Monthly Archives: March 2007

Fun with freeradius and Vista

Well as some of you would know i have had to use Vista increasingly lately due to work and the fact that nobody really knows what they are doing with it yet.

Everything has been going alright with it i suppose, vista is sort of growing on me.

Well, there was one major issue for me (probably not for most people though) and that was trying to get WPA Enterprise encryption working, i tried everything to get it to go without any luck initially.

After many hours of plugging away at the vista machine and modifying settings on it and on the radius server i was tearing my hair out! it was 3AM and i had achieved nothing, and have seen many other people with problems due to vista’s implementation of 802.1x/WPA Enterprise.

I found that one thing stopping me was FreeRadius being out of date, turns out that Microsoft updated the MSCHAPv2 Standard and remained silent about it, and thus FreeRadius wouldn’t work – I was pretty pleased to read that! it would solve all my problems… or would it.

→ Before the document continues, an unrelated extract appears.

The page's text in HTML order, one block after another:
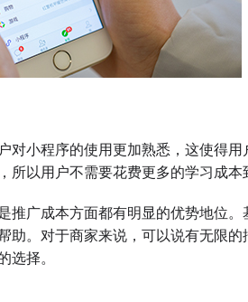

So i went on the journey of recompiling FreeRadius on my server, and it is a bastard to get working with OSX sometimes. Especially when it can’t find the MySQL Libraries….

Even after upgrading it didn’t work! AGH!!! i was tearing my hair out wondering where it was failing, the radius logs were more cryptic than anything mainly because it’s being handled by the EAP module :(

after a while i conceded that username/password PEAP challenges were not going to happen, so i moved on to certificates. I re-generated all my ssl certificates and distributed them to all the computers, and they all worked – except for the vista installation…

After much probing around i managed to get vista to take the CA cert and use it, but it still wouldn’t auth with it and the client cert, however i’d noticed that it had caused username/password challenges to work correctly – i had a poke around and looked at some MS Knowledgebase articles and it turns out that it was trying to verify the server identity via a certificate, a certificate that it previously didn’t have.

Regenerating the client cert ended up fixing that issue, but i wanted to be able to login with a username and password without needing to install the CA cert on the computer, turns out i have to untick “do not ask the user to verify new/unknown server certificates” or something like that along with “verify server cert before joining”

A Simple fix, i believe it is a combination of the vista issue and with Freeradius and that i was too tired to fix it on account of it being 3AM, however i hope that if anyone out there is having the same issue (my googling proves that there is indeed a lot of people with the same issue) that they will find this info so they don’t have to become an insomniac due to FreeRadius too.